== Records for the task ==

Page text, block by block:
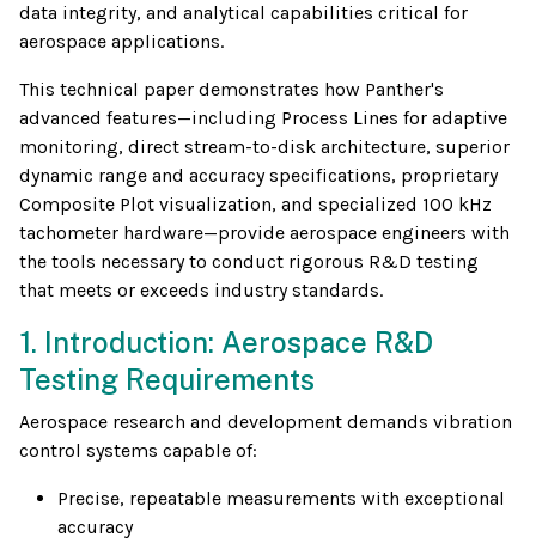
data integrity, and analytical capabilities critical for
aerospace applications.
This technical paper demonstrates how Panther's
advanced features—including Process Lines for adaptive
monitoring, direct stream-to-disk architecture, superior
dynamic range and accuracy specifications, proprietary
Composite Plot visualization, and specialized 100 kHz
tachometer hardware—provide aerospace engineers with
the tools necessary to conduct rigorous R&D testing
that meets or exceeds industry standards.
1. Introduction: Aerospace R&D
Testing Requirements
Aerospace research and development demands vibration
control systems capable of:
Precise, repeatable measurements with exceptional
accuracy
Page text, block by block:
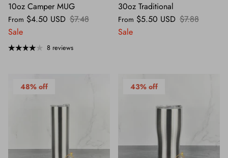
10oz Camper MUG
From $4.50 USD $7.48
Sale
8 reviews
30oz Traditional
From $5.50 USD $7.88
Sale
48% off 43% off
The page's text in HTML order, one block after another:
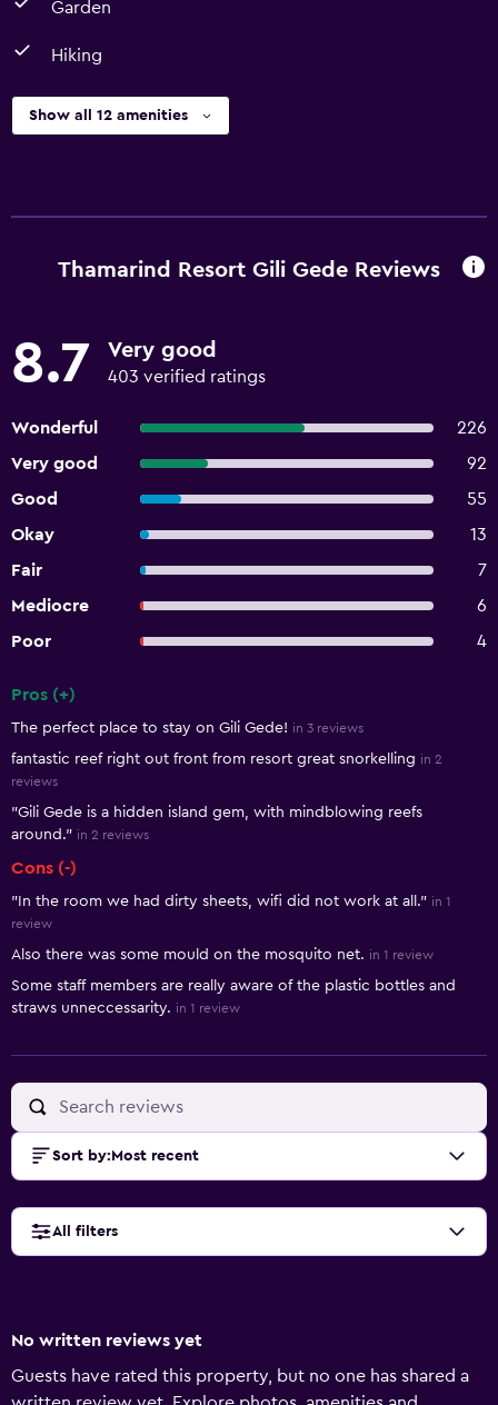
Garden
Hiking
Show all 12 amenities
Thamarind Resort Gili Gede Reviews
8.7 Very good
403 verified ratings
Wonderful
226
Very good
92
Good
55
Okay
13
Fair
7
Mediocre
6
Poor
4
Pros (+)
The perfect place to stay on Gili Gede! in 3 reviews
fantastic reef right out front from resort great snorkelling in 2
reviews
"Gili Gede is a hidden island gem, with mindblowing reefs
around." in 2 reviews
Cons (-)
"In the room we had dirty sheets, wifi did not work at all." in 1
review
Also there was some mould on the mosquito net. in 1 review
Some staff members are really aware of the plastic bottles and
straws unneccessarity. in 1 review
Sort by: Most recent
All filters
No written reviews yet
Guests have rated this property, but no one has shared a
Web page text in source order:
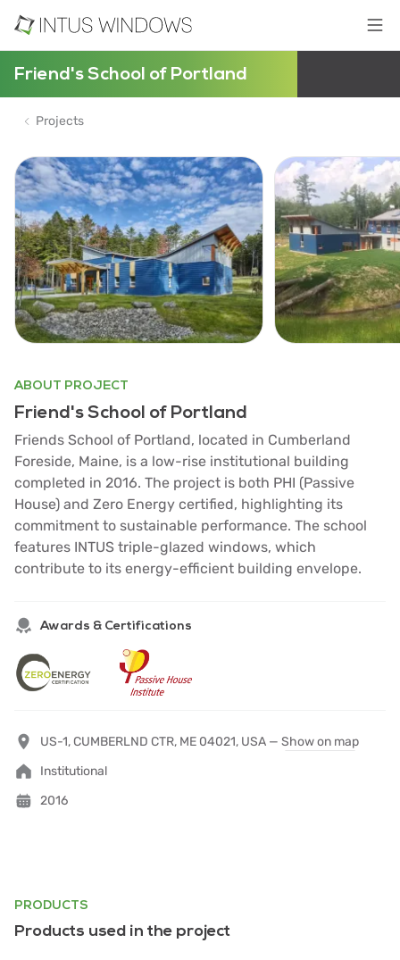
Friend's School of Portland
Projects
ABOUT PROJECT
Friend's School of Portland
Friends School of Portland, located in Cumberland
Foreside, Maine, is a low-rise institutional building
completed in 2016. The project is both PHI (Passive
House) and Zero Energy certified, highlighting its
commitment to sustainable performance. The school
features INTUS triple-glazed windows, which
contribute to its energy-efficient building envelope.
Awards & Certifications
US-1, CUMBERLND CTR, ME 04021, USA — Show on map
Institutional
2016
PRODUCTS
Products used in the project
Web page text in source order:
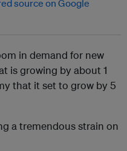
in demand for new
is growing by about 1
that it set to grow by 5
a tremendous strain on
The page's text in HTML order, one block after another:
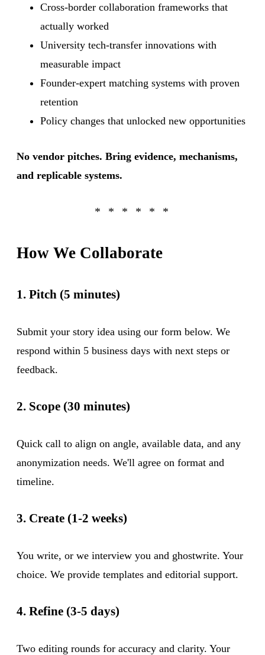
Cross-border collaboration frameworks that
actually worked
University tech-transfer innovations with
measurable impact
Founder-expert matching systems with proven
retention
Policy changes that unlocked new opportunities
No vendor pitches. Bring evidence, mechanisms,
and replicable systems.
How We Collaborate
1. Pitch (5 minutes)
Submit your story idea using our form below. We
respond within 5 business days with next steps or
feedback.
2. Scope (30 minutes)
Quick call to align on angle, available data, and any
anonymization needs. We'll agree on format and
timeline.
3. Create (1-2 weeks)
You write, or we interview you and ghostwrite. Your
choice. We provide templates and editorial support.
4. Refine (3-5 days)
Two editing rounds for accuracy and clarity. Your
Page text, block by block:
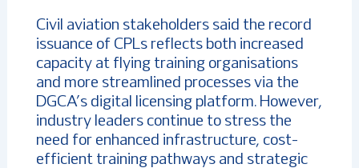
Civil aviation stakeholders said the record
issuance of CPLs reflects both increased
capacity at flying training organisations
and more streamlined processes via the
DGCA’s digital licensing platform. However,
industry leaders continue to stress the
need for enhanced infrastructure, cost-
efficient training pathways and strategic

===

(Instructions to follow):
Your reply is to be an exact repeat of the listing above from the line holding "Aerospace research and" down to the line holding "features INTUS triple-glazed windows, which", ends included, pictures excluded.

(Expected answer):
Aerospace research and development demands vibration
control systems capable of:
Precise, repeatable measurements with exceptional
accuracy
Page text, block by block:
10oz Camper MUG
From $4.50 USD $7.48
Sale
8 reviews
30oz Traditional
From $5.50 USD $7.88
Sale
48% off 43% off
The page's text in HTML order, one block after another:
Garden
Hiking
Show all 12 amenities
Thamarind Resort Gili Gede Reviews
8.7 Very good
403 verified ratings
Wonderful
226
Very good
92
Good
55
Okay
13
Fair
7
Mediocre
6
Poor
4
Pros (+)
The perfect place to stay on Gili Gede! in 3 reviews
fantastic reef right out front from resort great snorkelling in 2
reviews
"Gili Gede is a hidden island gem, with mindblowing reefs
around." in 2 reviews
Cons (-)
"In the room we had dirty sheets, wifi did not work at all." in 1
review
Also there was some mould on the mosquito net. in 1 review
Some staff members are really aware of the plastic bottles and
straws unneccessarity. in 1 review
Sort by: Most recent
All filters
No written reviews yet
Guests have rated this property, but no one has shared a
Web page text in source order:
Friend's School of Portland
Projects
ABOUT PROJECT
Friend's School of Portland
Friends School of Portland, located in Cumberland
Foreside, Maine, is a low-rise institutional building
completed in 2016. The project is both PHI (Passive
House) and Zero Energy certified, highlighting its
commitment to sustainable performance. The school
features INTUS triple-glazed windows, which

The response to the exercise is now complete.